= Bailout! The Game =

Board game

Bailout! The Game is a board game created in 2008 by Jordy and Shari Sopourn. The Sopourns, a married couple living in South Florida, were trying to explain the Troubled Asset Relief Program (TARP)—better known as the government bailout—to their three home-schooled children. Due to the children's young age (the oldest was 10), they had trouble understanding the concept, so their parents turned it into a board game. According to Jordy, the game "took on a life of its own" and the couple decided to self-publish the game.

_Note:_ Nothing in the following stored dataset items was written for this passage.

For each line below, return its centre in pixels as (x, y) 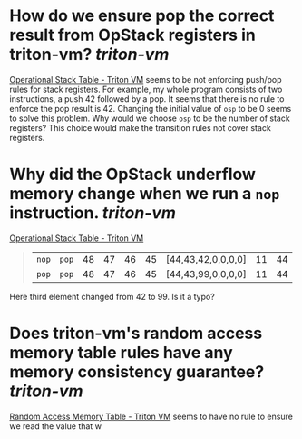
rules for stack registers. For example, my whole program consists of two (146, 89)
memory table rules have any (121, 353)
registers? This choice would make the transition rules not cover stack (141, 127)
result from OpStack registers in (132, 35)
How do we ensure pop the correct (142, 16)
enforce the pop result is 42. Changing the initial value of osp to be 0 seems (151, 108)
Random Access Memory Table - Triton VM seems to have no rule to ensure (151, 416)
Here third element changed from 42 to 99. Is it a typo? (112, 296)

The tagline of the game is, "When you lose, you WIN!" Each player chooses a bank to play (examples: "Bankruptcy O’ America", "Worth Farless"), and starts with $2.5 billion. The objective of the game is to get to the end of the money trail and build the most debt. Each turn, players make an investment decision which can cause their bank to gain or lose assets based on die rolls. The game winner is the bank with the largest amount of debt, who wins the bailout. The game also includes various trivia questions. Players must identify quotes from presidents and financial institution leaders. Answering a trivia question correctly will increase the debt of bank that the player is playing for.

Bailout! debuted at the Chicago Toy and Game Fair in November 2009. The game is sold for $29.95.

Seventeen drafts of the game were created prior to the final released version.